(Reuters) -U.S. refiner Valero Energy Corp’s quarterly earnings blew past Wall Street expectations on Tuesday, as margins strengthened on increasing tightness in U.S. refining capacity amid rising demand and lower worldwide product supply.
Refiners’ earnings are expected to remain strong in coming quarters as sanctions on Russia following its invasion of Ukraine have cut global product inventories at a time when fuel demand has rebounded to near pre-pandemic levels. In addition, numerous facilities have closed in the last year, boosting profitability for existing refiners.
Valero’s quarterly refining margin more than doubled to $3.21 billion from a year earlier.
Analysts are looking for bigger returns in the second quarter as Valero ends planned first-quarter maintenance at its refineries and the United States moves into the summer driving season.
Paul Sankey of Sankey Research said he expects Valero’s earnings before interest, taxes, depreciation and amortization (EBITDA) to hit $3.5 billion, or $5 per share, in the second quarter.
“For the first time in 20 years covering the U.S. refiners, we are making an explicitly supply-side argument that U.S. refining capacity is structurally tight,” Sankey wrote in a Tuesday morning note.
For the first quarter, Valero realized adjusted net income of $944 million, or $2.31 a share, on revenues of $38.5 billion.
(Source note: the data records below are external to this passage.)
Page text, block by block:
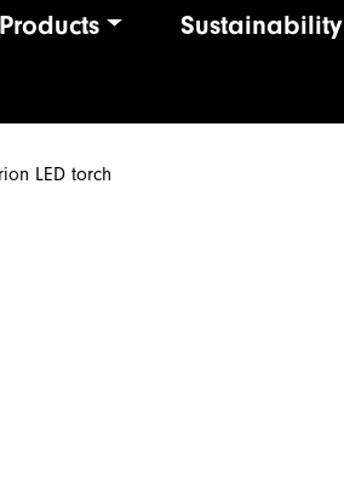
Products Sustainability
LED torch
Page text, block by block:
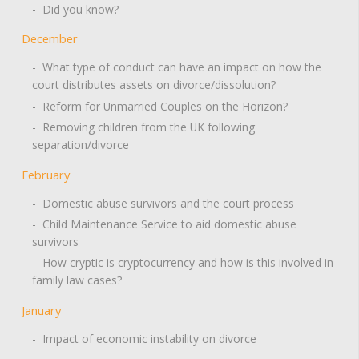
- Did you know?
December
- What type of conduct can have an impact on how the
court distributes assets on divorce/dissolution?
- Reform for Unmarried Couples on the Horizon?
- Removing children from the UK following
separation/divorce
February
- Domestic abuse survivors and the court process
- Child Maintenance Service to aid domestic abuse
survivors
- How cryptic is cryptocurrency and how is this involved in
family law cases?
January
- Impact of economic instability on divorce

A year ago, when the world was laboring under restrictions to limit the COVID-19 pandemic, Valero saw an adjusted net loss of $666 million, or $1.64 a share, on revenues of $20.8 billion.
Five U.S. crude oil refineries have shut in the past 20 months, and last week Lyondell Basell Industries announced plans to shutter its Houston refinery by the end of 2023 as it has been unable to find a buyer for the plant.
Existing capacity can’t stretch very much to meet increases in demand, said Gary Simmons, Valero’s chief commercial officer during Tuesday’s call.
“It’s hard to see that refinery utilization can increase much,” Simmons said. “We’ve been in this 93% utilization … generally, you can’t sustain it for long periods of time. So I don’t think there’s a lot of room on refinery utilization in terms of increasing supply. I think the markets will have to balance more on the demand side.”
Valero, the first major U.S. refiner to post quarterly results, said its total refinery throughput volumes averaged 2.8 million barrels per day (bpd) in the quarter ended March 31, 390,000 bpd higher than a year earlier.
Homer Bhullar, Valero’s vice president of investor relations, said the company’s 14 refineries may operate up to 89% of combined total capacity of 3.18 million bpd in the second quarter.
The company’s refining segment posted adjusted operating income of $1.47 billion, compared with an adjusted loss of $506 million in the year-ago period. Its per-barrel refining margin was $12.74 in the first quarter, compared with $6.91 for the year-ago period.
“The fundamentals that drove strong results in the first quarter, particularly in March, continue to provide a positive backdrop for refining margins,” Chief Executive Officer Joe Gorder said in a statement.
Rivals Phillips 66 and Marathon Petroleum Corp are also expected to post a quarterly profit compared to year-ago losses.
Valero shares were up 5.1% to $106.07 in afternoon trading in New York.